- Location: 34°33′19″N 69°12′27″E﻿ / ﻿34.5553°N 69.2075°E Kabul, Afghanistan
- Date: 19 April 2016
- Target: Government employees
- Attack type: Mass murder, suicide bombing
- Weapons: Bomb, guns
- Deaths: 69 (62; 7)†
- Injured: 367+ (347; 20+)†
- Perpetrators: Taliban
- † First number in brackets: primary attack Second number in brackets: attack on broadcaster

= April 2016 Kabul attack =

Attack in Kabul, Afghanistan

On the morning of 19 April 2016, Taliban militants attacked a security team responsible for protecting government VIPs in Kabul, Afghanistan. The initial attack killed 64 people and wounded 347. It was their biggest attack on an urban area since 2001.

==Bombings==
Local broadcaster TOLOnews reported that the attack involved a suicide bomber detonating a vehicle laden with "hundreds of kilograms of explosives" and the militants then making their way into the compound of "Department 10" of the National Directorate of Security (NDS) and opening fire. The bomb that detonated caused a ceiling to collapse in a classroom where elite intelligence officers were being trained. An Afghan security official said members of that unit accounted for about half of the people killed. The local broadcast station said that a two-hour gun battle ensued between the militants and security forces.

== Developments ==
Sediq Sediqi, a spokesman for the Afghani Interior Ministry, said that despite the target, most of the victims were civilians. Ismail Kawasi, spokesman for the Public Health Ministry, said that 327 wounded have been brought to area hospitals. On 20 April 2016, Sediqi confirmed in a tweet that 64 "innocent Afghans" were killed and 347 wounded.

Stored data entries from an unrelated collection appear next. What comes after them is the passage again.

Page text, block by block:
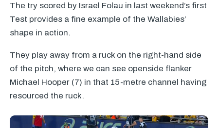
The try scored by Israel Folau in last weekend’s first
Test provides a fine example of the Wallabies’
shape in action.
They play away from a ruck on the right-hand side
of the pitch, where we can see openside flanker
Michael Hooper (7) in that 15-metre channel having
resourced the ruck.
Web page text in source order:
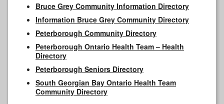
Bruce Grey Community Information Directory
Information Bruce Grey Community Directory
Peterborough Community Directory
Peterborough Ontario Health Team – Health
Directory
Peterborough Seniors Directory
South Georgian Bay Ontario Health Team
Community Directory
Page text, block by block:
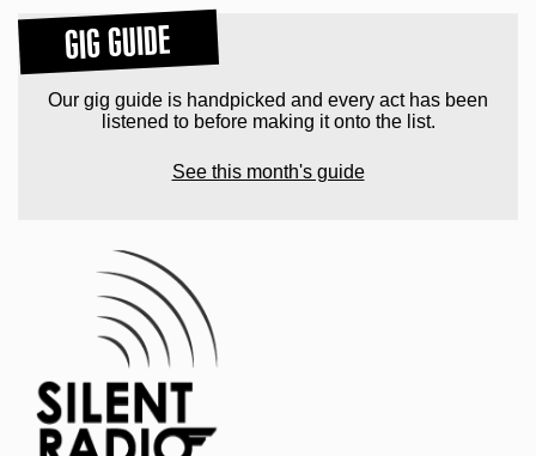
GIG GUIDE
Our gig guide is handpicked and every act has been
listened to before making it onto the list.
See this month's guide
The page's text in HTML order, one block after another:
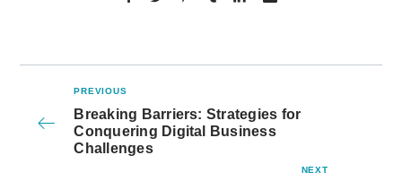
PREVIOUS
Breaking Barriers: Strategies for
Conquering Digital Business
Challenges
NEXT
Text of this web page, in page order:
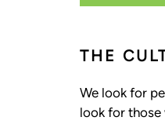
THE
We look for
look for those
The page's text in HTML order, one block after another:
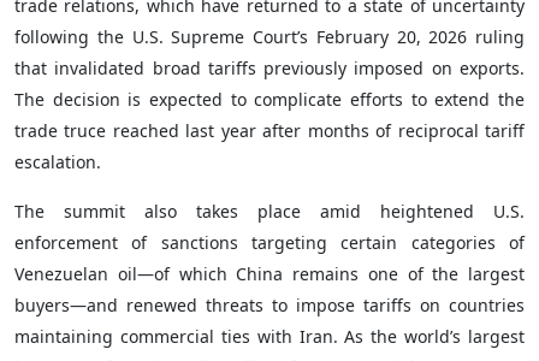
trade relations, which have returned to a state of uncertainty
following the U.S. Supreme Court’s February 20, 2026 ruling
that invalidated broad tariffs previously imposed on exports.
The decision is expected to complicate efforts to extend the
trade truce reached last year after months of reciprocal tariff
escalation.
The summit also takes place amid heightened U.S.
enforcement of sanctions targeting certain categories of
Venezuelan oil—of which China remains one of the largest
buyers—and renewed threats to impose tariffs on countries
maintaining commercial ties with Iran. As the world’s largest
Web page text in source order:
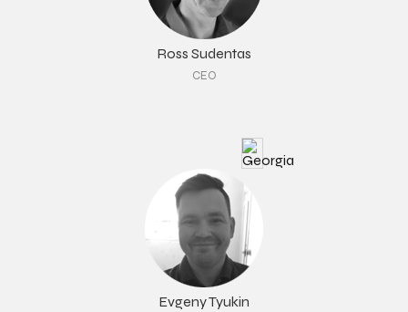
Ross Sudentas
CEO
Evgeny Tyukin
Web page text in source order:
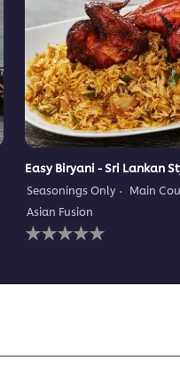
Easy Biryani - Sri Lankan
Seasonings Only
Main
Asian Fusion
No
ratings
this
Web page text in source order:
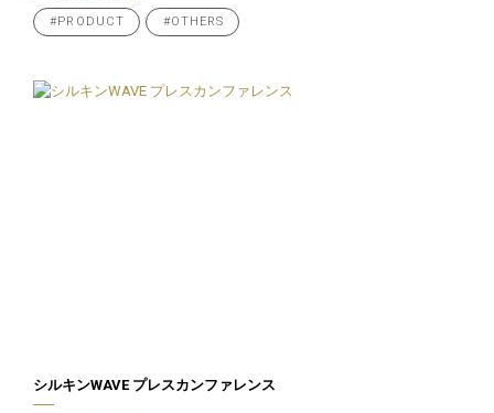
#PRODUCT #OTHERS
シルキンWAVE プレスカンファレンス
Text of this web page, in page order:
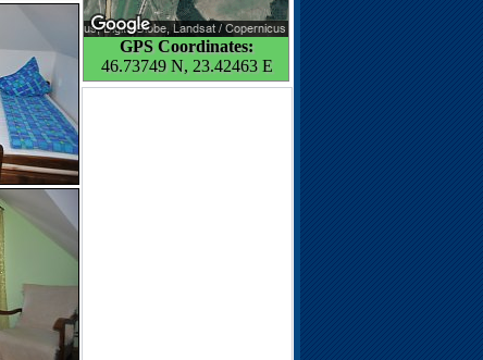
GPS Coordinates:
46.73749 N, 23.42463 E
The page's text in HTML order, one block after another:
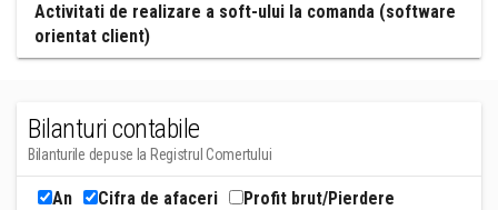
Activitati de realizare a soft-ului la comanda (software
orientat client)
Bilanturi contabile
Bilanturile depuse la Registrul Comertului
An Cifra de afaceri
Profit brut/Pierdere
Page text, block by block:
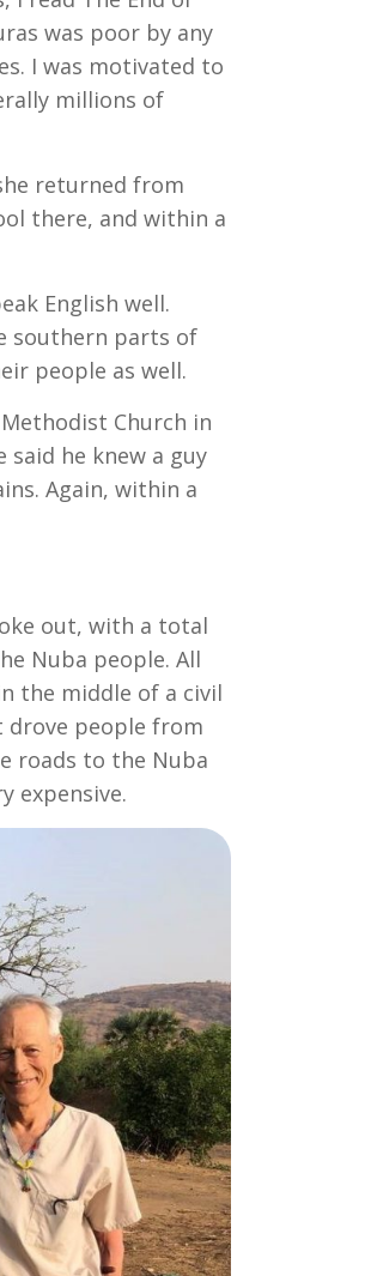
was poor by any
I was motivated to
millions of
returned from
there, and within a
English well.
southern parts of
people as well.
Church in
he knew a guy
Again, within a
out, with a total
Nuba people. All
the middle of a civil
drove people from
roads to the Nuba
expensive.
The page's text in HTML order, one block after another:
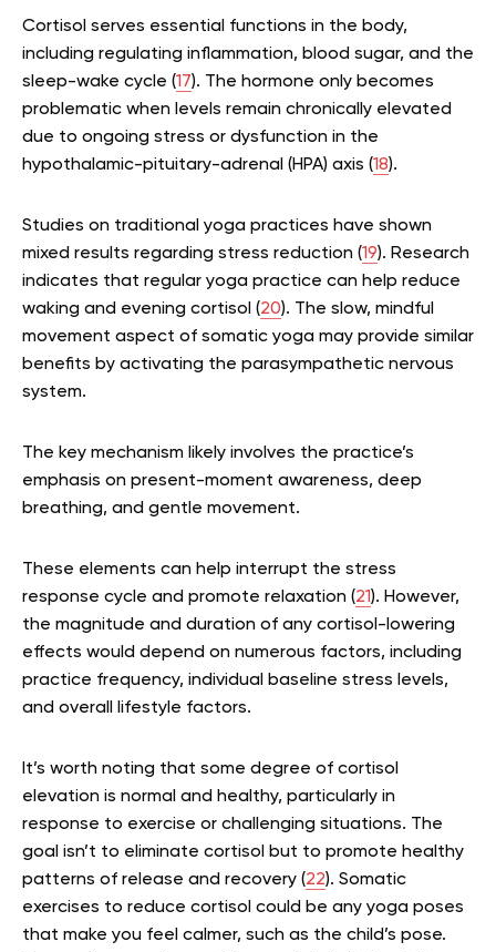
Cortisol serves essential functions in the body,
including regulating inflammation, blood sugar, and the
sleep-wake cycle (17). The hormone only becomes
problematic when levels remain chronically elevated
due to ongoing stress or dysfunction in the
hypothalamic-pituitary-adrenal (HPA) axis (18).
Studies on traditional yoga practices have shown
mixed results regarding stress reduction (19). Research
indicates that regular yoga practice can help reduce
waking and evening cortisol (20). The slow, mindful
movement aspect of somatic yoga may provide similar
benefits by activating the parasympathetic nervous
system.
The key mechanism likely involves the practice’s
emphasis on present-moment awareness, deep
breathing, and gentle movement.
These elements can help interrupt the stress
response cycle and promote relaxation (21). However,
the magnitude and duration of any cortisol-lowering
effects would depend on numerous factors, including
practice frequency, individual baseline stress levels,
and overall lifestyle factors.
It’s worth noting that some degree of cortisol
elevation is normal and healthy, particularly in
response to exercise or challenging situations. The
goal isn’t to eliminate cortisol but to promote healthy
patterns of release and recovery (22). Somatic
exercises to reduce cortisol could be any yoga poses
that make you feel calmer, such as the child’s pose.
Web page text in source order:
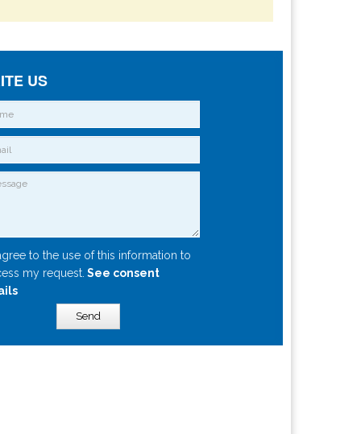
US
to the use of this information to
my request. See consent
Send
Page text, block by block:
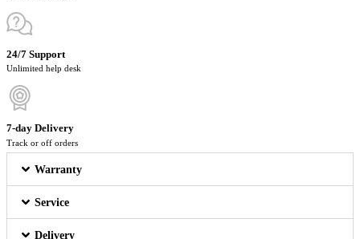
24/7 Support
Unlimited help desk
7-day Delivery
Track or off orders
Warranty
Service
Delivery
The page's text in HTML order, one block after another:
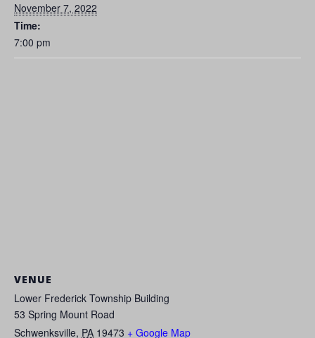
November 7, 2022
Time:
7:00 pm
VENUE
Lower Frederick Township Building
53 Spring Mount Road
Schwenksville, PA 19473 + Google Map
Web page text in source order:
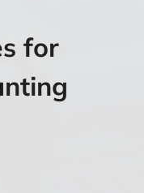
for
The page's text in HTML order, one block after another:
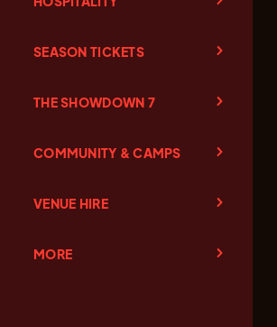
SEASON TICKETS
THE SHOWDOWN 7
COMMUNITY & CAMPS
VENUE HIRE
MORE
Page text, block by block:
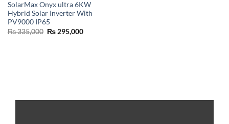
SolarMax Onyx ultra 6KW
Hybrid Solar Inverter With
PV9000 IP65
₨335,000 ₨295,000
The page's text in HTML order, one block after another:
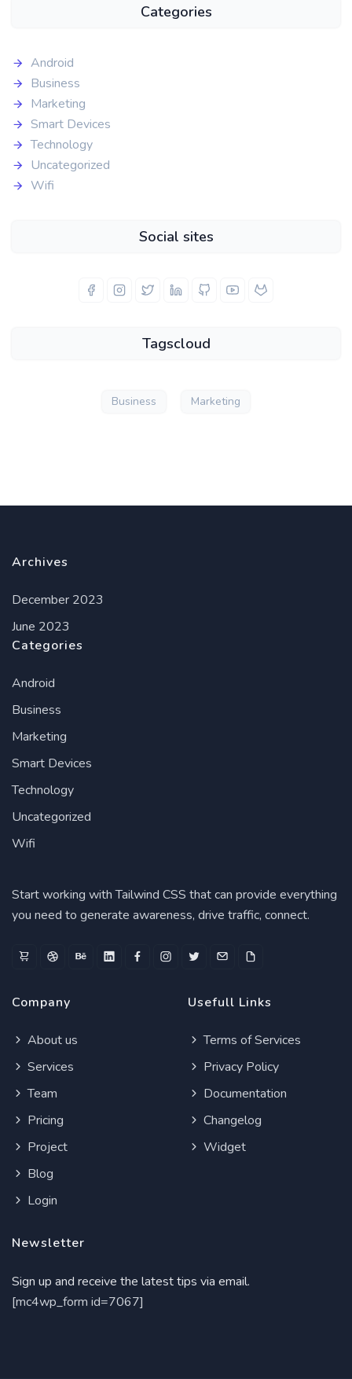
Categories
Android
Business
Marketing
Smart Devices
Technology
Uncategorized
Wifi
Social sites
Tagscloud
Business Marketing
Archives
December 2023
June 2023
Categories
Android
Business
Marketing
Smart Devices
Technology
Uncategorized
Wifi
Start working with Tailwind CSS that can provide everything
you need to generate awareness, drive traffic, connect.
Company
About us
Services
Team
Pricing
Project
Blog
Login
Usefull Links
Terms of Services
Privacy Policy
Documentation
Changelog
Widget
Newsletter
Sign up and receive the latest tips via email.
[mc4wp_form id=7067]
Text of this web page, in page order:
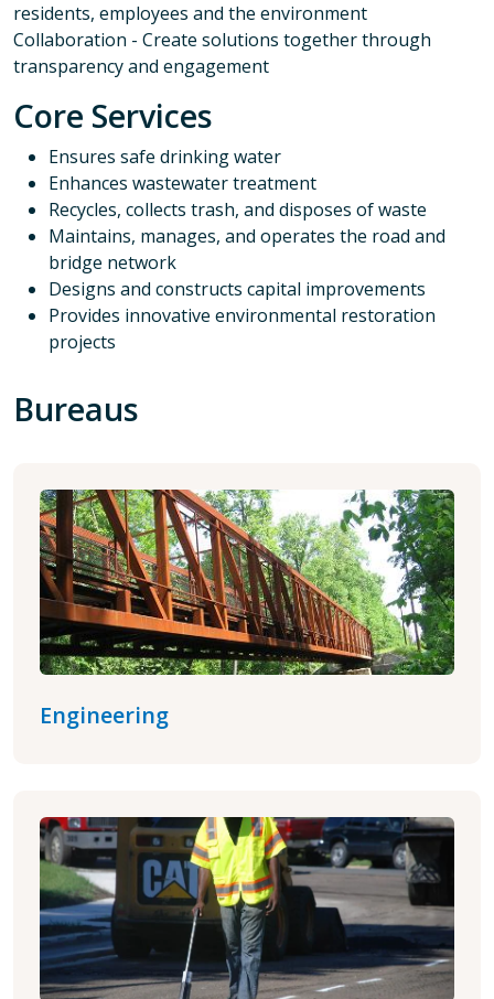
residents, employees and the environment
Collaboration - Create solutions together through
transparency and engagement
Core Services
Ensures safe drinking water
Enhances wastewater treatment
Recycles, collects trash, and disposes of waste
Maintains, manages, and operates the road and
bridge network
Designs and constructs capital improvements
Provides innovative environmental restoration
projects
Bureaus
Engineering
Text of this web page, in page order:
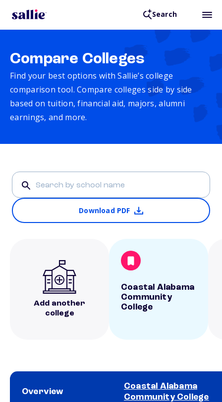
Search
Compare Colleges
Find your best options with Sallie’s college
comparison tool. Compare colleges side by side
based on tuition, financial aid, majors, alumni
earnings, and more.
Download PDF
Add another
college
Coastal Alabama
Community
College
Overview
Coastal Alabama
Community College
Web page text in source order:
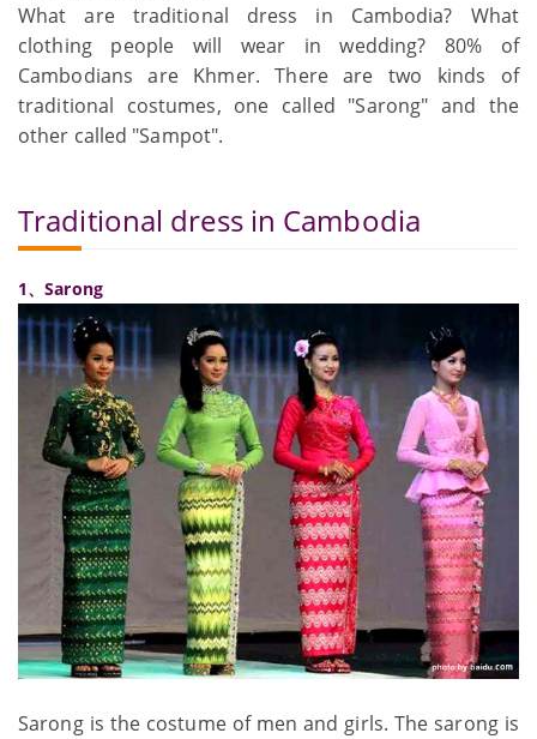
What are traditional dress in Cambodia? What
clothing people will wear in wedding? 80% of
Cambodians are Khmer. There are two kinds of
traditional costumes, one called "Sarong" and the
other called "Sampot".
Traditional dress in Cambodia
1、Sarong
Sarong is the costume of men and girls. The sarong is
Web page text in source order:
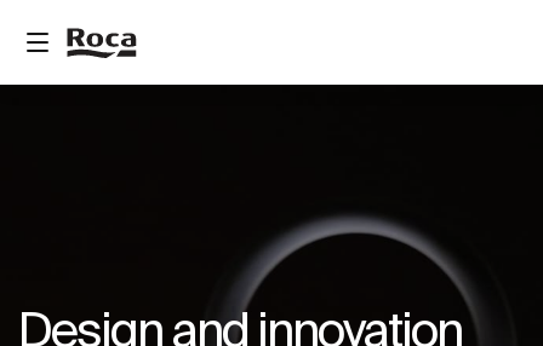
Design and innovation
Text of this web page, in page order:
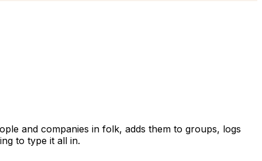
and companies in folk, adds them to groups, logs
to type it all in.
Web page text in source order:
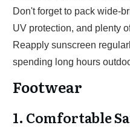
Don't forget to pack wide-
UV protection, and plenty
Reapply sunscreen
spending long hours
Footwear
1. Comfortable
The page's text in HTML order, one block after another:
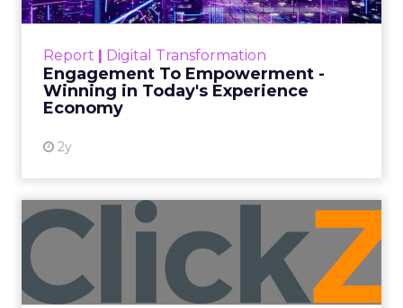
Author
ClickZ
Date published
September 19, 2025
Categories
More News
At ShopTalk Fall, Shop LC’s Francesca
Kennedy explained how authenticity and
impact, from 55 million meals donated to
monthly community events, are
redefining the brand’s PR and CSR
strategy.
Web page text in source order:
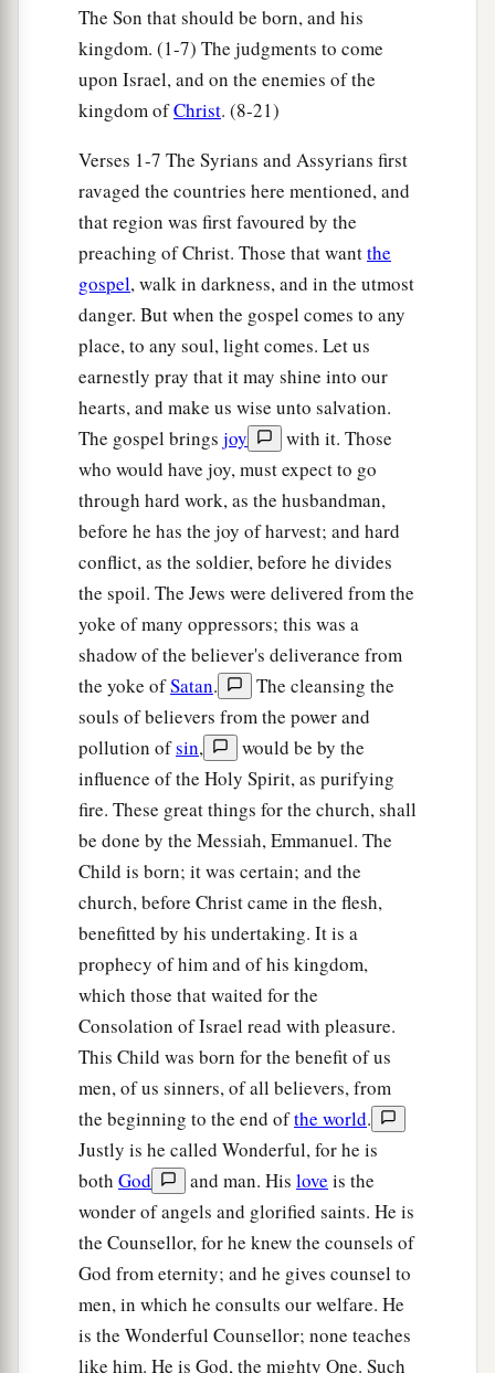
Everlasting Father, Prince of Peace.
Of the increase ofHisgovernment and peace
Therewillbeno end,
Upon the throne of David and over His kingdom,
To order it and establish it with judgment and
justice
From that time forward, even forever.
zeal of theLord of hosts will perform this.
The Punishment of Samaria
The Lord sent a word againstaJacob,
And it has fallen on Israel. ‡
All the people will know—
Ephraim and the inhabitant of Samaria—
Who say in pride and arrogance of heart:
“The bricks have fallen down,
But we will rebuild with hewn stones;
The sycamores are cut down,
But we will replacethemwith cedars.”
Therefore the Lordshall set up
The adversaries of Rezin against him,
And spur his enemies on,
The Syrians before and the Philistines behind;
And they shall devour Israel with an open mouth.
For all this His anger is not turned away,
But His handis1 stretched out still. ‡
For the people do not turn to Him who strikes
of hosts.
Therefore theLord will cut off head and tail
from Israel,
Palm branch and bulrushain one day. ‡
The elder and honorable, heisthe head;
The prophet who teaches lies, he isthe tail.
Fora the leaders of this people causethemto
err,
And thosewhoareled by them are destroyed.
The Son that should be born, and his
kingdom. (1-7) The judgments to come
upon Israel, and on the enemies of the
kingdom ofChrist. (8-21)
Verses 1-7 The Syrians and Assyrians first
ravaged the countries here mentioned, and
that region was first favoured by the
preaching of Christ. Those that wantthe
gospel, walk in darkness, and in the utmost
danger. But when the gospel comes to any
place, to any soul, light comes. Let us
earnestly pray that it may shine into our
hearts, and make us wise unto salvation.
The gospel brings joy
with it. Those
who would have joy, must expect to go
through hard work, as the husbandman,
before he has the joy of harvest; and hard
conflict, as the soldier, before he divides
the spoil. The Jews were delivered from the
yoke of many oppressors; this was a
shadow of the believer's deliverance from
the yoke ofSatan.
The cleansing the
souls of believers from the power and
pollution ofsin,
would be by the
influence of the Holy Spirit, as purifying
fire. These great things for the church, shall
be done by the Messiah, Emmanuel. The
Child is born; it was certain; and the
church, before Christ came in the flesh,
benefitted by his undertaking. It is a
prophecy of him and of his kingdom,
which those that waited for the
Consolation of Israel read with pleasure.
This Child was born for the benefit of us
men, of us sinners, of all believers, from
the beginning to the end ofthe world.
Justly is he called Wonderful, for he is
both God and man. His love is the
wonder of angels and glorified saints. He is
the Counsellor, for he knew the counsels of
God from eternity; and he gives counsel to
men, in which he consults our welfare. He
is the Wonderful Counsellor; none teaches
like him. He is God, the mighty One. Such
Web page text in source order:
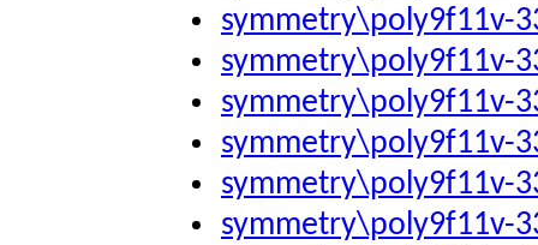
symmetry\poly9f11v-
symmetry\poly9f11v-
symmetry\poly9f11v-
symmetry\poly9f11v-
symmetry\poly9f11v-
symmetry\poly9f11v-
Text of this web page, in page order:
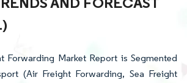
Forwarding Market Report is Segmented
(Air Freight Forwarding, Sea Freight
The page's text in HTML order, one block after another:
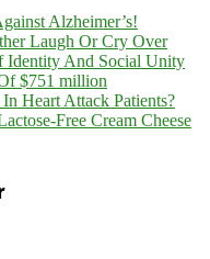
Alzheimer’s!
Laugh Or Cry Over
Identity And Social Unity
$751 million
Heart Attack Patients?
Free Cream Cheese
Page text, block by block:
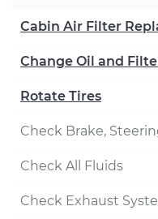
Cabin Air Filter
Change Oil and
Rotate Tires
Check Brake,
Check All Fluids
Check Exhaust
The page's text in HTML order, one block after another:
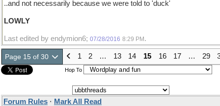
..and not necessarily because we were told to 'duck'
LOWLY
Last edited by endymion6; 07/28/2016 8:29 PM .
Page 15 of 30 1 2 … 13 14 15 16 17 … 29
Hop To
Forum Rules · Mark All Read
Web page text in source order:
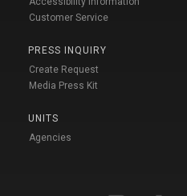
Customer Service
PRESS INQUIRY
Create Request
Media Press Kit
UNITS
Agencies
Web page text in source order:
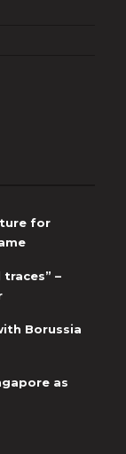
cultural platform
for
–
Borussia
as
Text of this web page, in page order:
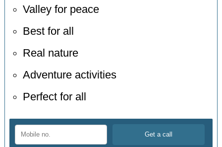
Valley for peace
Best for all
Real nature
Adventure activities
Perfect for all
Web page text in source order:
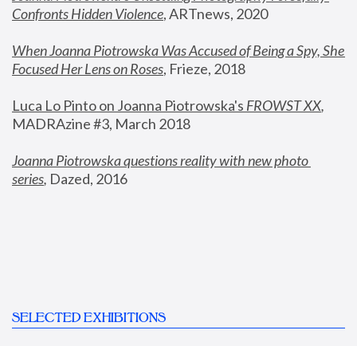
Confronts Hidden Violence, ARTnews, 2020
When Joanna Piotrowska Was Accused of Being a Spy, She
Focused Her Lens on Roses, Frieze, 2018
Luca Lo Pinto on Joanna Piotrowska's FROWST XX
MADRAzine #3, March 2018
Joanna Piotrowska questions reality with new photo
series, Dazed, 2016
SELECTED EXHIBITIONS
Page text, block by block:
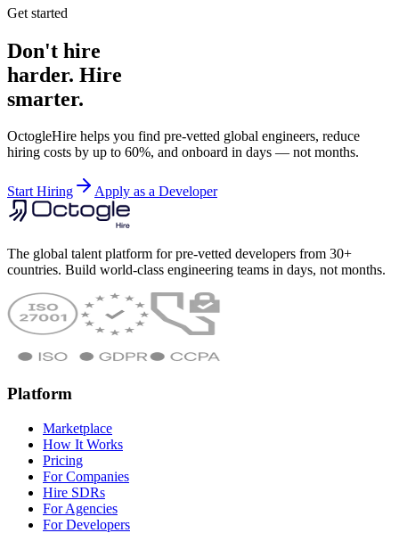
Get started
Don't hire
harder. Hire
smarter.
OctogleHire helps you find pre-vetted global engineers, reduce
hiring costs by up to 60%, and onboard in days — not months.
Start Hiring Apply as a Developer
The global talent platform for pre-vetted developers from 30+
countries. Build world-class engineering teams in days, not months.
Platform
Marketplace
How It Works
Pricing
For Companies
Hire SDRs
For Agencies
For Developers

Afghan Taliban spokesman Zabihullah Mujahid claimed responsibility for the attack. He said as many as 92 security staff and soldiers were killed. It came after the group announced its annual spring offensive Operation Omari.

==Reactions==

=== Domestic ===
President Ashraf Ghani issued a statement saying that the attack proved that the Taliban were growing weak and therefore resorting to asymmetric warfare. Shortly after the attack, women's rights activist Wazhma Frogh wrote on Twitter that the attacks took place near schools and that parents were attempting to protect their children.

Some parliamentarians strongly condemned President Ashraf Ghani for failing to provide security from the attacks.

=== International ===

==== Supranational unions ====
- NATO: General John W. Nicholson Jr., commander of the Resolute Support Mission, said the attack was a sign of the Taliban's weakness.
- United Nations: the Security Council said that those involved should be brought to justice

==== Countries ====
- India: Prime Minister Narendra Modi tweeted that his condolences and that his prayers were with those affected by the attacks.
- Turkey: Foreign Ministry statemented condemning the attack, they expressed condolences. In addition, they said they supported the Government of Afghanistan in its fight against terrorism.
- United States: White House spokesman Josh Earnest called for the Taliban to cease activities that harmed civilians, and to instead 'pursue a pathway of peace'. The Embassy of the United States, Kabul said the attack underscored the harm the Taliban continued to inflict on the Afghan people.